Action item. What is needed is an exact repeat of the entries, with no pictures in it.

Stored dataset items:
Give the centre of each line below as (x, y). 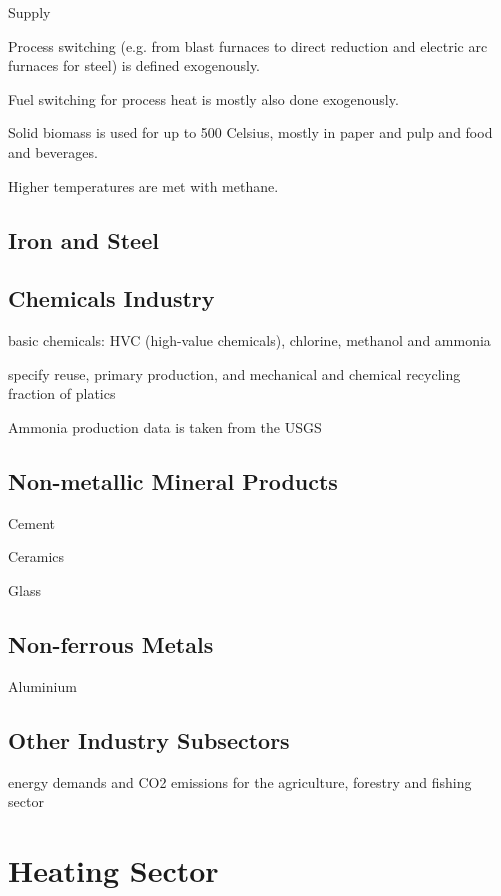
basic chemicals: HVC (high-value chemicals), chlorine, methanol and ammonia (249, 340)
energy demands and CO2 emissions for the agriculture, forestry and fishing (240, 781)
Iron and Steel (83, 239)
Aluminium (42, 685)
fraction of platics (62, 393)
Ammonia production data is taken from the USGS (165, 426)
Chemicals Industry (111, 298)
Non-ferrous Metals (111, 643)
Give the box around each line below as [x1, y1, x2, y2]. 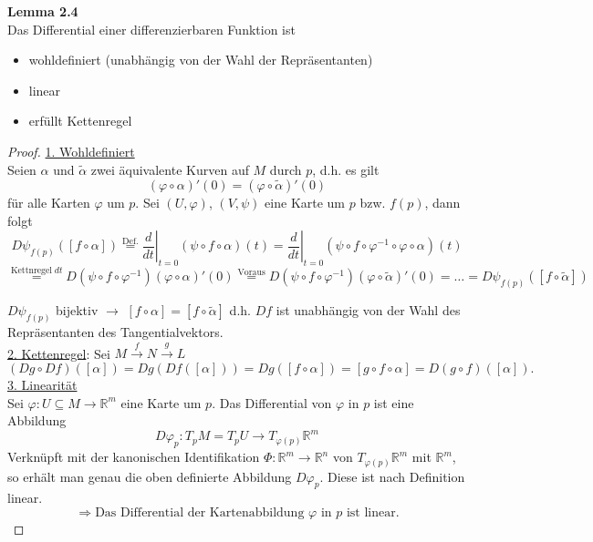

Answer space.
Give the centre of each line below as (x, y). 
basic chemicals: HVC (high-value chemicals), chlorine, methanol and ammonia (249, 340)
energy demands and CO2 emissions for the agriculture, forestry and fishing (240, 781)
Iron and Steel (83, 239)
Aluminium (42, 685)
fraction of platics (62, 393)
Ammonia production data is taken from the USGS (165, 426)
Chemicals Industry (111, 298)
Non-ferrous Metals (111, 643)
Give the box around each line below as [x1, y1, x2, y2]. 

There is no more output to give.